Clement XI. did not wait to be solicited; he sent the bull, and was quite astonished to learn that it was received throughout France with hisses and groans. "What!" said he to Cardinal Carpegno, "a bull is earnestly asked of me; I give it freely, and every one makes a jest of it!"
Every one was indeed surprised to see a pope, in the name of Jesus Christ, condemning as heretical, tainted with heresy, and offensive to pious ears, this proposition: "It is good to read books of piety on Sundays, especially the Holy Scriptures;" and this: "The fear of an unjust excommunication should not prevent us from doing our duty."
The partisans of the Jesuits were themselves alarmed at these censures, but they dared not speak. The wise and disinterested exclaimed against the scandal, and the rest of the nation against the absurdity.

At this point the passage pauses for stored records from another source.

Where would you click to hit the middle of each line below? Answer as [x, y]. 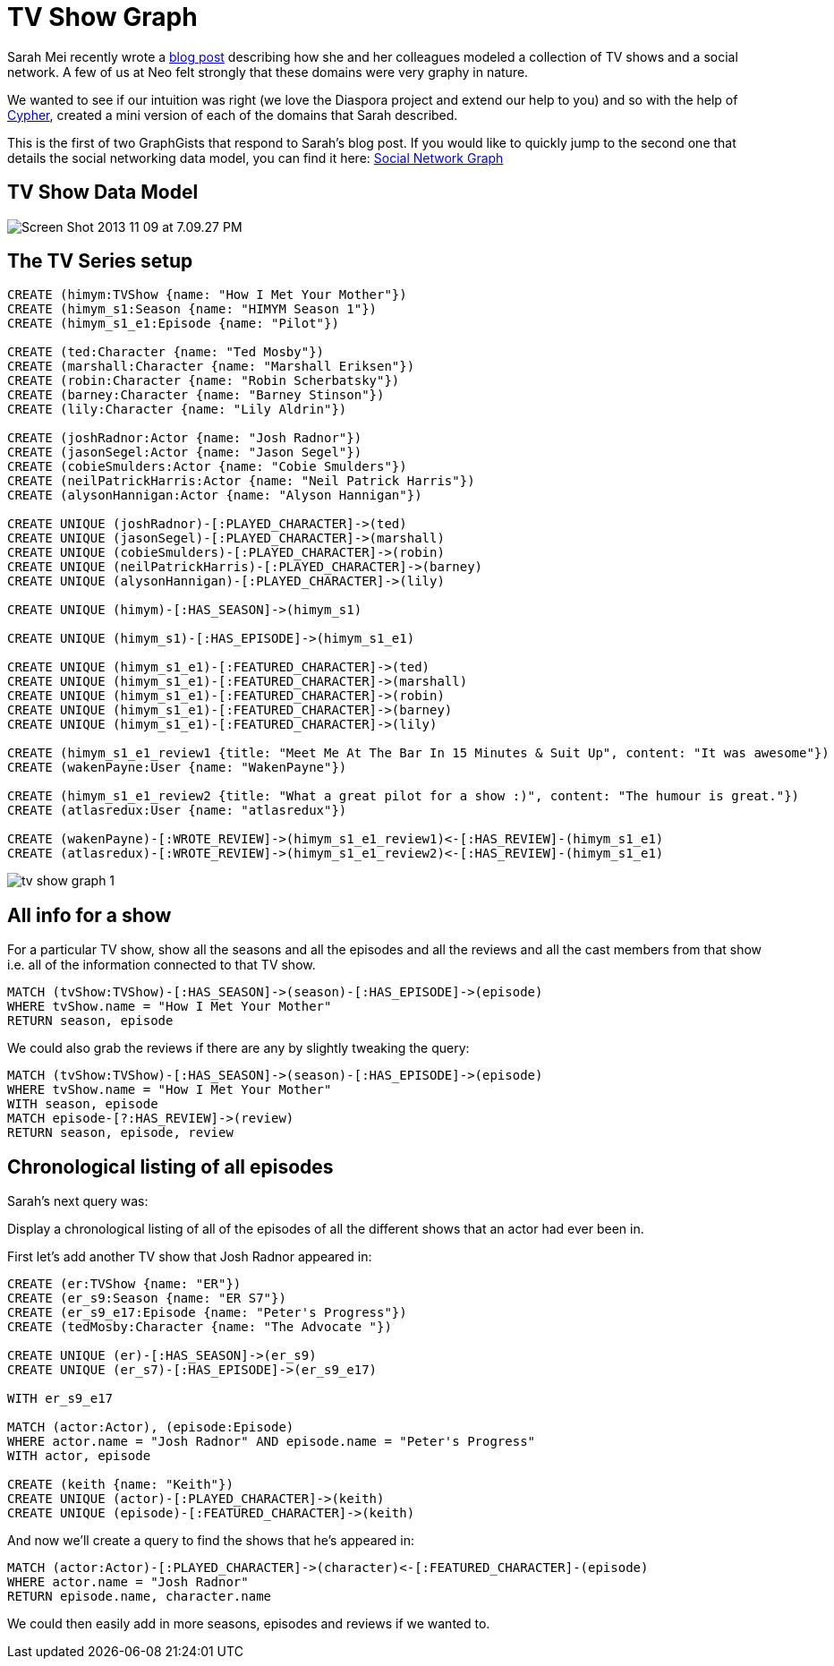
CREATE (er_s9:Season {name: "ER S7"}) [147, 1299]
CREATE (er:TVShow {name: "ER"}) [124, 1284]
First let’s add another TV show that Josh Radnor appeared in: [190, 1257]
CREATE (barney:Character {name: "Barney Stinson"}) [196, 395]
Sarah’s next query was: [78, 1201]
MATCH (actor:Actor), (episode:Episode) [151, 1427]
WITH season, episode [83, 1104]
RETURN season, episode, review [120, 1133]
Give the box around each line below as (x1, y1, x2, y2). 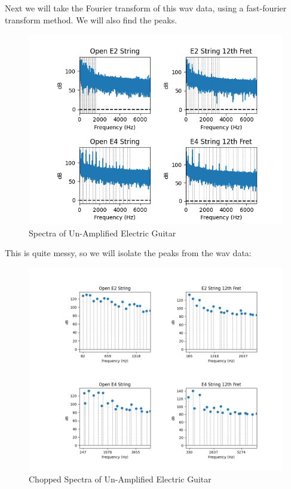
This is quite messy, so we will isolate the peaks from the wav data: (5, 247, 252, 259)
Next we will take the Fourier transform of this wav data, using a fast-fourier (5, 2, 287, 14)
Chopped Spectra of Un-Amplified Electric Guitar (29, 472, 212, 485)
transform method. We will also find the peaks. (5, 13, 177, 26)
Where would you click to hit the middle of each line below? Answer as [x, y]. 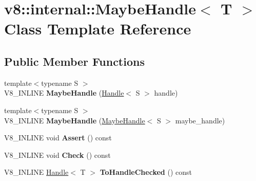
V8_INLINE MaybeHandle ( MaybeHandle [75, 120]
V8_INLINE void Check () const [57, 155]
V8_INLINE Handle [36, 172]
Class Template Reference [98, 29]
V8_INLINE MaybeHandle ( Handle [64, 93]
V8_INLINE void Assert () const [58, 138]
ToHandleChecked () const [146, 172]
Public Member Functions [74, 61]
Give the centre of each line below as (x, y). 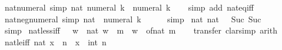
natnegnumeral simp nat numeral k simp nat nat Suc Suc (133, 19)
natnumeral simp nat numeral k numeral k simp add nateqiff (129, 7)
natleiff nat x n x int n (55, 41)
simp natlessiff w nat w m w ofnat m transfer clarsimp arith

Nevertheless, Letellier still triumphed, until the death of Louis XIV.; he was held in abhorrence, but he governed. This wretch tried every means to procure the suspension of Cardinal de Noailles; but after the death of his penitent, the incendiary was banished. The duke of Orleans, during his regency, extinguished these quarrels by making a jest of them. They have since thrown out a few sparks; but they are at last forgotten, probably forever. Their duration, for more than half a century, was quite long enough. Yet, happy indeed would mankind be, if they were divided only by foolish questions unproductive of bloodshed!
CÆSAR.
It is not as the husband of so many women and the wife of so many men; as the conqueror of Pompey and the Scipios; as the satirist who turned Cato into ridicule; as the robber of the public treasury, who employed the money of the Romans to reduce the Romans to subjection; as he who, clement in his triumphs, pardoned the vanquished; as the man of learning, who reformed the calendar; as the tyrant and the father of his country, assassinated by his friends and his bastard son; that I shall here speak of Cæsar. I shall consider this extraordinary man only in my quality of descendant from the poor barbarians whom he subjugated.
You will not pass through a town in France, in Spain, on the banks of the Rhine, or on the English coast opposite to Calais, in which you will not find good people who boast of having had Cæsar there. Some of the townspeople of Dover are persuaded that Cæsar built their castle; and there are citizens of Paris who believe that the great châtelet is one of his fine works. Many a country squire in France shows you an old turret which serves him for a dove-cote, and tells you that Cæsar provided a lodging for his pigeons. Each province disputes with its neighbor the honor of having been the first to which Cæsar applied the lash; it was not by that road, but by this, that he came to cut our throats, embrace our wives and daughters, impose laws upon us by interpreters, and take from us what little money we had.
The Indians are wiser. We have already seen that they have a confused knowledge that a great robber, named Alexander, came among them with other robbers; but they scarcely ever speak of him.
An Italian antiquarian, passing a few years ago through Vannes in Brittany, was quite astonished to hear the learned men of Vannes boast of Cæsar's stay in their town. "No doubt," said he, "you have monuments of that great man?" "Yes," answered the most notable among them, "we will show you the place where that hero had the whole senate of our province hanged, to the number of six hundred."